THE DURINGER LAW GROUP, PLC
Q: It seems like I’m always clearing out a clogged drain, or fixing some other nit of a problem that was more than likely caused by my tenant. Trouble is, I don’t live near the rentals, and calling a plumber out for such minor repairs is way too expensive. Is there a way to pass this responsibility on to the resident?
A: Yes, the responsibility for minor maintenance and repair items can be negotiated as part of the rental agreement. You can’t require your tenant to waive his right to live in a habitable unit, but you can require the resident to take responsibility for minor repairs and maintenance that may be required during the course of the tenancy.
A provision requiring the resident to maintain the drainage lines, the toilets and the garbage disposal will require the resident to either perform the repairs and maintenance, or hire a professional to do it for him. Stoppages in the main line caused by root or other causes will typically be an obligation reserved to the owner, while clogged drains, toilets and garbage disposals may be delegated to the resident to repair.
Q: I just had a very odd visitor. I have a single vacancy in one of my buildings, been running an ad for a couple of weeks, have a listing on West Side Rentals and Craig’s List, you know, the normal drill. I’ve been pretty gun shy, been burned by a couple of bad tenants, so I’m being a bit more careful now.
Anyway, this guy came by the rental office yesterday. He just moved to the United States last month. He has a tax ID number, but no social security number. He completed an application, said his “wife” will be living with him, but that she isn’t here yet. She apparently has neither a social security number nor a tax ID, but she should be in the country next month. Nice enough fellow, but I’m not sure if I want them in my building. How do I handle this?

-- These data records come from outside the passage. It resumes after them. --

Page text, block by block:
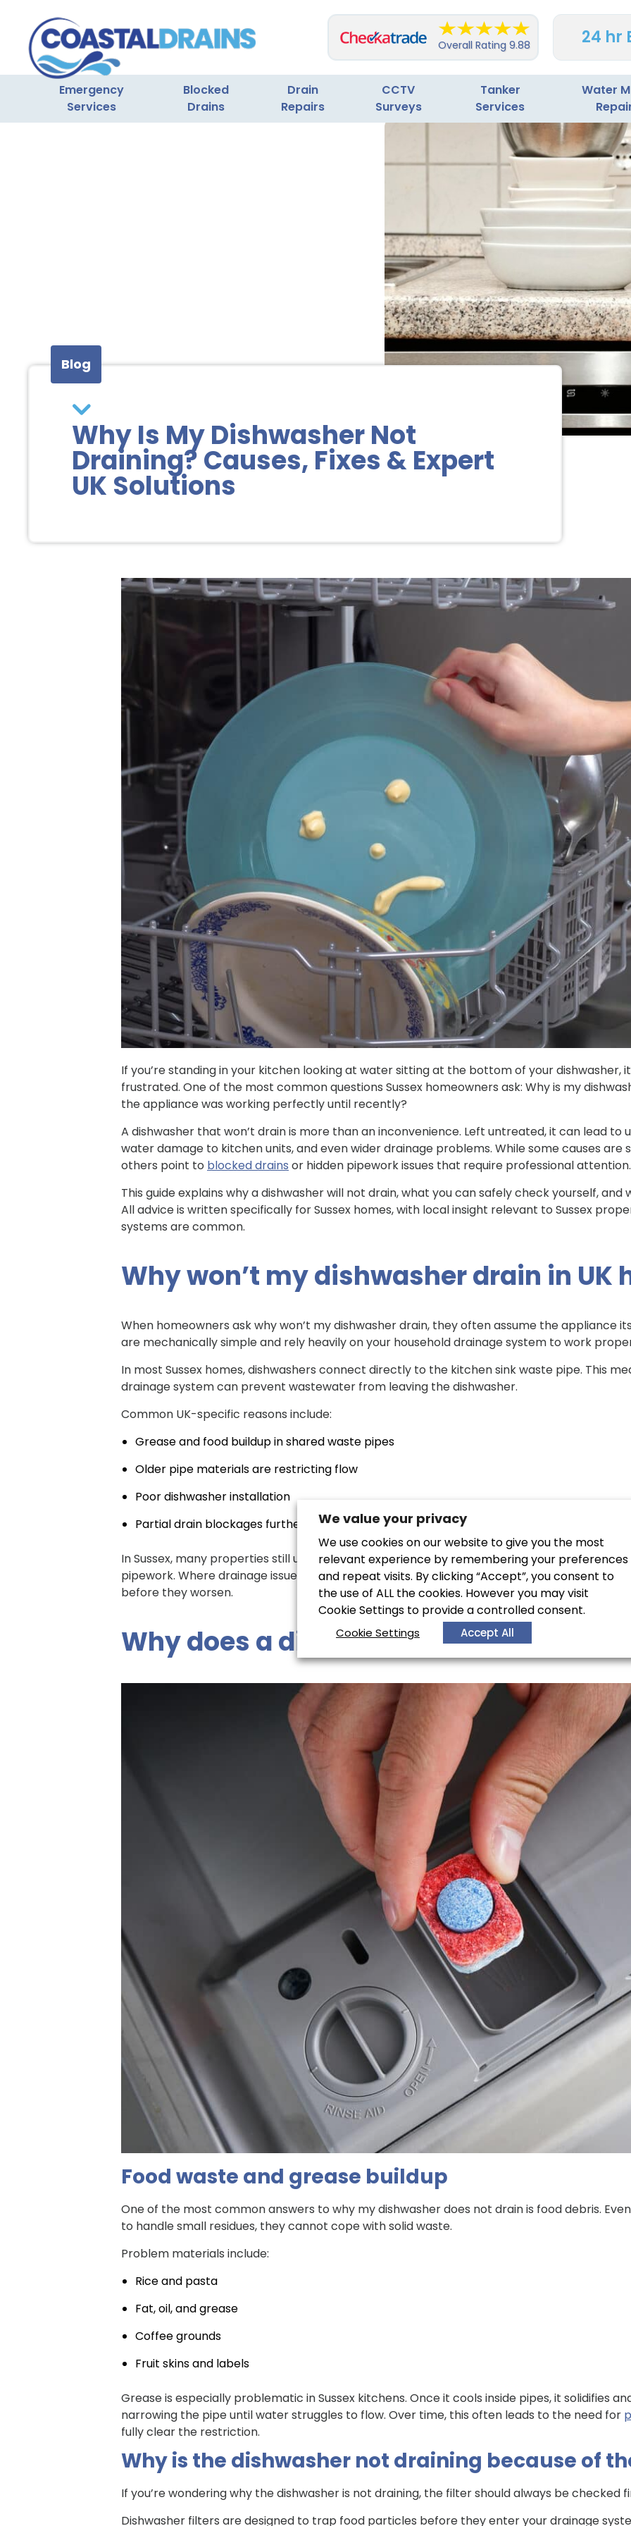
Overall Rating 9.88 24 hr
Emergency
Services
Blocked
Drains
Drain
Repairs
CCTV
Surveys
Tanker
Services
Water
Why Is My Dishwasher Not
Draining? Causes, Fixes & Expert
UK Solutions
Blog
If you’re standing in your kitchen looking at water sitting at the bottom of your dishwasher,
frustrated. One of the most common questions Sussex homeowners ask: Why is my
the appliance was working perfectly until recently?
A dishwasher that won’t drain is more than an inconvenience. Left untreated, it can lead to
water damage to kitchen units, and even wider drainage problems. While some causes are
others point to blocked drains or hidden pipework issues that require professional attention.
This guide explains why a dishwasher will not drain, what you can safely check yourself, and
All advice is written specifically for Sussex homes, with local insight relevant to Sussex
systems are common.
Why won’t my dishwasher drain in UK
When homeowners ask why won’t my dishwasher drain, they often assume the appliance
are mechanically simple and rely heavily on your household drainage system to work
In most Sussex homes, dishwashers connect directly to the kitchen sink waste pipe. This
drainage system can prevent wastewater from leaving the dishwasher.
Common UK-specific reasons include:
Grease and food buildup in shared waste pipes
Older pipe materials are restricting flow
Poor dishwasher installation
Partial drain blockages further down the system
In Sussex, many properties still use older clay or pitch fibre pipes, which are far more
pipework. Where drainage issues keep returning, aprofessional drain inspection servicecan
before they worsen.
Why does a dishwasher not drain
Food waste and grease buildup
One of the most common answers to why my dishwasher does not drain is food debris.
to handle small residues, they cannot cope with solid waste.
Problem materials include:
Rice and pasta
Fat, oil, and grease
Coffee grounds
Fruit skins and labels
Grease is especially problematic in Sussex kitchens. Once it cools inside pipes, it solidifies
narrowing the pipe until water struggles to flow. Over time, this often leads to the need for
fully clear the restriction.
Why is the dishwasher not draining because of
If you’re wondering why the dishwasher is not draining, the filter should always be checked
Dishwasher filters are designed to trap food particles before they enter your drainage
We value your privacy
We use cookies on our website to give you the most
relevant experience by remembering your preferences
and repeat visits. By clicking “Accept”, you consent to
the use of ALL the cookies. However you may visit
Cookie Settings to provide a controlled consent.
Cookie Settings Accept All
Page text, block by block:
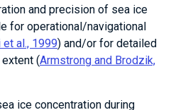
and precision of sea ice
for operational/navigational
et al., 1999) and/or for detailed
(Armstrong and Brodzik,
ice concentration during
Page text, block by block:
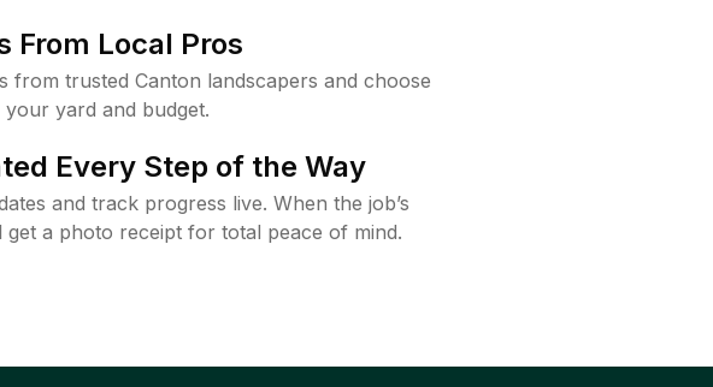
From Local Pros
from trusted Canton landscapers and choose
yard and budget.
Every Step of the Way
and track progress live. When the job’s
get a photo receipt for total peace of mind.
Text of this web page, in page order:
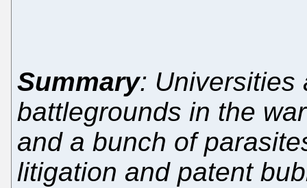
Summary: Universities
battlegrounds in the
and a bunch of
litigation and patent
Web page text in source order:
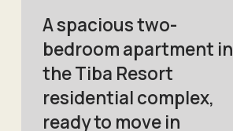
A spacious two-
bedroom apartment in
the Tiba Resort
residential complex,
ready to move in
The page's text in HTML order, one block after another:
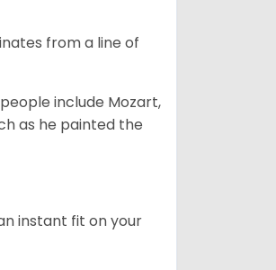
from a line of
include Mozart,
as he painted the
instant fit on your
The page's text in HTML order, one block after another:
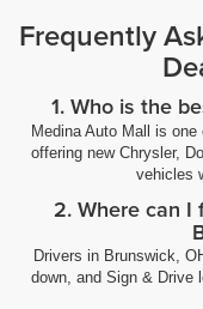
Frequently
1. Who is the
Medina Auto Mall is one
offering new Chrysler,
vehicles
2. Where can
Drivers in Brunswick,
down, and Sign & Drive
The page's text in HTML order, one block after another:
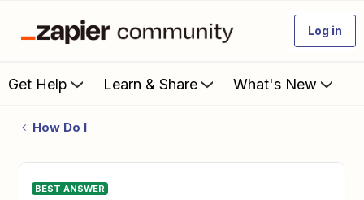
Log in
Get Help Learn & Share What's New
How Do I
BEST ANSWER
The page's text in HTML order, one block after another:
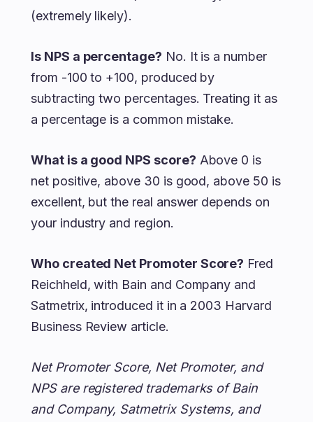
(extremely likely).
Is NPS a percentage? No. It is a number
from -100 to +100, produced by
subtracting two percentages. Treating it as
a percentage is a common mistake.
What is a good NPS score? Above 0 is
net positive, above 30 is good, above 50 is
excellent, but the real answer depends on
your industry and region.
Who created Net Promoter Score? Fred
Reichheld, with Bain and Company and
Satmetrix, introduced it in a 2003 Harvard
Business Review article.
Net Promoter Score, Net Promoter, and
NPS are registered trademarks of Bain
and Company, Satmetrix Systems, and
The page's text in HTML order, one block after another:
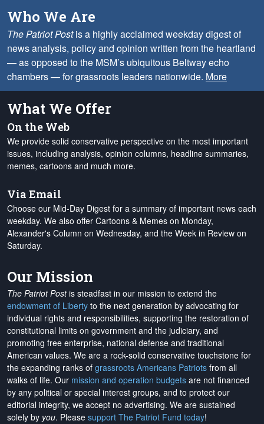
Who We Are
The Patriot Postis a highly acclaimed weekday digest of
news analysis, policy and opinion written from the heartland
— as opposed to the MSM’s ubiquitous Beltway echo
chambers — for grassroots leaders nationwide. More
What We Offer
On the Web
We provide solid conservative perspective on the most important
issues, including analysis, opinion columns, headline summaries,
memes, cartoons and much more.
Via Email
Choose our Mid-Day Digest for a summary of important news each
weekday. We also offer Cartoons & Memes on Monday,
Alexander's Column on Wednesday, and the Week in Review on
Saturday.
Our Mission
The Patriot Postis steadfast in our mission to extend the
endowment of Liberty to the next generation by advocating for
individual rights and responsibilities, supporting the restoration of
constitutional limits on government and the judiciary, and
promoting free enterprise, national defense and traditional
American values. We are a rock-solid conservative touchstone for
the expanding ranks of grassroots Americans Patriots from all
walks of life. Our mission and operation budgets are not financed
by any political or special interest groups, and to protect our
editorial integrity, we accept no advertising. We are sustained
solely by you. Please support The Patriot Fund today!
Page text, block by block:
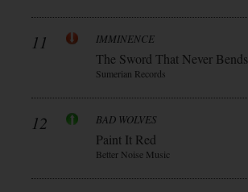
11 IMMINENCE
The Sword That Never Bends
Sumerian Records
12 BAD WOLVES
Paint It Red
Better Noise Music

A: Proper tenant screening is key to a successfully-run building. Consistent rental policies, applied to all prospective applicants will guide you. Your rental screening process should verify the identities of all proposed occupants.
A U.S. government issued picture identification card such as a driver’s license or a California ID card is typical, but a passport may be used as well to verify identity. Verification of the applicant’s ability to pay the rent is critical. Verifiable work history and proof of the ability to work legally in the U.S. are typically required.
The absence of a United States social security number will make it difficult or impossible to verify the prospect’s financial strength or his ability to pay. Depending on his country of origin, international databases are available to perform basic credit checks, but not nearly as complete or reliable as those here in the U.S. Since the “wife” is not in the country, and you have no application from her, and she apparently has no social or tax ID number, it will be virtually impossible to screen her.
The bottom line is, you must accept an application from all who wish to apply. Upon receipt of the application, you must then apply your rental standards to properly screen the applicant. If your standards require a social security or other tax identification number in order to run credit and eviction checks, then this applicant will not meet your criteria. Further if your rental standards require verifiable work and tenancy history, then again this applicant will not qualify.
Q: What happens when a tenant’s rent check gets lost in the mail? Common sense tells me that the tenant has to replace it, right? I can’t be held responsible for lost mail can I?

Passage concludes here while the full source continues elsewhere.